Here is a situation that I have recently encountered that I have never seen in my years in the business. Any comments would be appreciated!

Companies ABC and XYZ are in a controlled group situation, and currently all eligible employees of each company participate in a Money Purchase, Profit Sharing, and 401(k) plan (3 plans total). Unknown to our firm, the client's attorney adopted a 4th plan in 1997 (or so), a Profit Sharing plan strictly for the employees of XYZ. However, the plan has $0 in it, as XYZ has been making its profit sharing contribution to the combined profit sharing plan.

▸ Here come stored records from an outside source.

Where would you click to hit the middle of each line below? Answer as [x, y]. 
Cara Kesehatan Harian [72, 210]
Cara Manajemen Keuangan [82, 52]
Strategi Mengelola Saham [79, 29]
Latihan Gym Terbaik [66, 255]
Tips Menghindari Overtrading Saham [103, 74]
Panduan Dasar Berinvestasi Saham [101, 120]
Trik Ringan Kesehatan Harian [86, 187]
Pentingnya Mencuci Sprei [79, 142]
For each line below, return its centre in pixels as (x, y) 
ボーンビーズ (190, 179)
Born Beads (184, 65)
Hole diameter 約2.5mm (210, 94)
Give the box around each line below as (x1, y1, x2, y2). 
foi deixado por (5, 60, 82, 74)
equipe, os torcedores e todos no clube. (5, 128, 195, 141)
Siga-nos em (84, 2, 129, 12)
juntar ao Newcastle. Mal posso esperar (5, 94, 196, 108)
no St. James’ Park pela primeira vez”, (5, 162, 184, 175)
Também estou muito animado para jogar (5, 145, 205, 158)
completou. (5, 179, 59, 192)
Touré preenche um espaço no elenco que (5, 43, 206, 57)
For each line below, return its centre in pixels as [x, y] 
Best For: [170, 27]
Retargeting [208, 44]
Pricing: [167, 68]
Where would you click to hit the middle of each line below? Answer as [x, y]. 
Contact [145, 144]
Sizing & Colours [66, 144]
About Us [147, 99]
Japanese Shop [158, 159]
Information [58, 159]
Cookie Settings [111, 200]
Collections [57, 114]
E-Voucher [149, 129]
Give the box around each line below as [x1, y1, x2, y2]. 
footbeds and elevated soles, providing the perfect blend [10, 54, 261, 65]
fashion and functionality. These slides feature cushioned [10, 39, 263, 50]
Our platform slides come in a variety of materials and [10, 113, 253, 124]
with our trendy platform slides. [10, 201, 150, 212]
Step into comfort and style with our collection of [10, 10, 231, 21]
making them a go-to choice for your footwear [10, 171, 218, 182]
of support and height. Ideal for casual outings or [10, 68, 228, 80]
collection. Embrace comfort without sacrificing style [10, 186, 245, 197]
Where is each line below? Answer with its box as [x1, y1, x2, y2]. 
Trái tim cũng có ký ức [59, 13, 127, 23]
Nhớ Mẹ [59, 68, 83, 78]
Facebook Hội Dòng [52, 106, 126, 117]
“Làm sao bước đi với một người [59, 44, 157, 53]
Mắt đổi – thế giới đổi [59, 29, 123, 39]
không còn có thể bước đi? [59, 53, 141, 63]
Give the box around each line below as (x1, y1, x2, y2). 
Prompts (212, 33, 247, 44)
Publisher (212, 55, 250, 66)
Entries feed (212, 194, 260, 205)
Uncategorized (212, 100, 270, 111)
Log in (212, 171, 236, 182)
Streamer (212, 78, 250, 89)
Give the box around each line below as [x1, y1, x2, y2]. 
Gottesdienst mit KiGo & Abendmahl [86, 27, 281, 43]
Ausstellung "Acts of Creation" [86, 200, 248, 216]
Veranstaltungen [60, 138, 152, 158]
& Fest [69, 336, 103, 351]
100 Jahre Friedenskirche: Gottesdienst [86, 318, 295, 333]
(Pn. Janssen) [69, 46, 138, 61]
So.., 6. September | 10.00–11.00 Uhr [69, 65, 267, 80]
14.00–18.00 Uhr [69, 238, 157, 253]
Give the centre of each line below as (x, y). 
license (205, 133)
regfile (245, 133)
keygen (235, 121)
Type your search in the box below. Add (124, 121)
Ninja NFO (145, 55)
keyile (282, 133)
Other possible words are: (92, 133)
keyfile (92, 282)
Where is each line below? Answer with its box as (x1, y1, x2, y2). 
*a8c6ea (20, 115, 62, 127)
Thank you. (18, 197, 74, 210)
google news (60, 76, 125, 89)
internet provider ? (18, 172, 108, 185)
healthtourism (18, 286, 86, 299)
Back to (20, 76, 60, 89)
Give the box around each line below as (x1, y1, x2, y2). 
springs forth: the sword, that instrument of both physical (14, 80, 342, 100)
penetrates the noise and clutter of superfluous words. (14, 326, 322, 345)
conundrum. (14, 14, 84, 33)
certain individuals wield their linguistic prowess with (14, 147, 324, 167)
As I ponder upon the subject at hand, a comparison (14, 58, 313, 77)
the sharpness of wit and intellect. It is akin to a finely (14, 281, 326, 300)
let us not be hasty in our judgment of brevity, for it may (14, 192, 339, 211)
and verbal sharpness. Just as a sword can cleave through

Skip forward to 2001, where ABC has encountered a loss year and does not wish to make a profit sharing contribution (it will fund its mandatory MP plan contribution). XYZ is profitable, however, and desires to make a Profit Sharing contribution for 2001. The attorney has now come in, and is advising the client to move XYZ's portion of the combined plan assets out of the combined PS plan and into the 1997 plan set up strictly for the XYZ employees. The XYZ employees will remain in the combined MP and 401(k) plans. The attorney also wishes to take the PS plan forfeitures attributable to terminated XYZ participants and transfer it over to the XYZ plan as well. The plan assets are not segregated by employer, they are commingled. The attorney feels (and we agree) that a profit sharing contribution can be made and still pass IRC section 410(B), as the majority of HCE's are employed by ABC.

We are uneasy with this situation. Concern #1 is whether the separate XYZ plan still exists, or was terminated due to lack of substantial and recurring contributions. Concern #2 is if the assets of the plan indeed transfer from the combined plan to the separate plan, are we creating a partial plan termination in the transfer.

I don't know if there is anything to worry about, but this situation does not feel right. Any thoughts? Thanks.

Posted

Concern # 1- Not a problem since IRS rules allow a PS plan to defer contributions for 5 consecutive years before discontinuance for failure to make contributions. See IRS guidlines on plan terminations.

Concern #2- Maybe a partial termination but only consequence is that affected participants must be 100% vested. Since participants have up to 5 years of service (97-01) this should be no big deal.